[Task brief]
Pull every line holding the word "packages" from the data below and copy it.

[[ Records for this exercise, beginning ]]

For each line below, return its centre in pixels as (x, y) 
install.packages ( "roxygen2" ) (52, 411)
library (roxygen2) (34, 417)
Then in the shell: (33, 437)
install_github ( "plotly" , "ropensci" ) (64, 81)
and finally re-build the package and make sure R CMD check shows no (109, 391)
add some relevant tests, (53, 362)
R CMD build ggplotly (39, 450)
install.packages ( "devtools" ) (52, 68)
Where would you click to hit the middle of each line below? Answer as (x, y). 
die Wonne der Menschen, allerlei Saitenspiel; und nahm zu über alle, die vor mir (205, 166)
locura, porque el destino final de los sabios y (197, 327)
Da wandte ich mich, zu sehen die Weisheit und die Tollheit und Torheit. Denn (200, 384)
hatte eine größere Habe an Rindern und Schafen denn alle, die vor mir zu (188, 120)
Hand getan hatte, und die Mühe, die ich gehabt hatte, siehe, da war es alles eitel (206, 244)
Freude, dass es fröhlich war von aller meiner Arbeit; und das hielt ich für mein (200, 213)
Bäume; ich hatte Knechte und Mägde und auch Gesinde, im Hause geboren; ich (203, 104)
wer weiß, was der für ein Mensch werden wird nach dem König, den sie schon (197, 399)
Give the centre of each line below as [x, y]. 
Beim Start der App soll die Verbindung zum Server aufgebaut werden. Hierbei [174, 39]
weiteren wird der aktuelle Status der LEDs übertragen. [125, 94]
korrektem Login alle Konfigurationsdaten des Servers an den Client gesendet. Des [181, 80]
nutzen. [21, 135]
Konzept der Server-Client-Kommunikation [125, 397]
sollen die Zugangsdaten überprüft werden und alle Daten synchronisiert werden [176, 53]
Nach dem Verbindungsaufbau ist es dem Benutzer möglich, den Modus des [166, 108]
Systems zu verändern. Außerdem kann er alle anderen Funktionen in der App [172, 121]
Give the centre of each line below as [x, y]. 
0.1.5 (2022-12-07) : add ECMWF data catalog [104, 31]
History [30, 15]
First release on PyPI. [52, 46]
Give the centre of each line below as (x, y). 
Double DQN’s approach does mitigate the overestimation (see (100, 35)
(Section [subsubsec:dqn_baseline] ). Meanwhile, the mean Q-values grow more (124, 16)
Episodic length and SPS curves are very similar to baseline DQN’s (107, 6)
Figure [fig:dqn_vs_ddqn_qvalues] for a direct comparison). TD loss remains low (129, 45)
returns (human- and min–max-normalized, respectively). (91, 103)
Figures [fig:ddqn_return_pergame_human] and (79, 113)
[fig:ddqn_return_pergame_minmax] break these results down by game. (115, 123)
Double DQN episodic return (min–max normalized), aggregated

[[ Records for this exercise, end ]]

[Solution to the problem]
install.packages ( "roxygen2" ) (52, 411)
install.packages ( "devtools" ) (52, 68)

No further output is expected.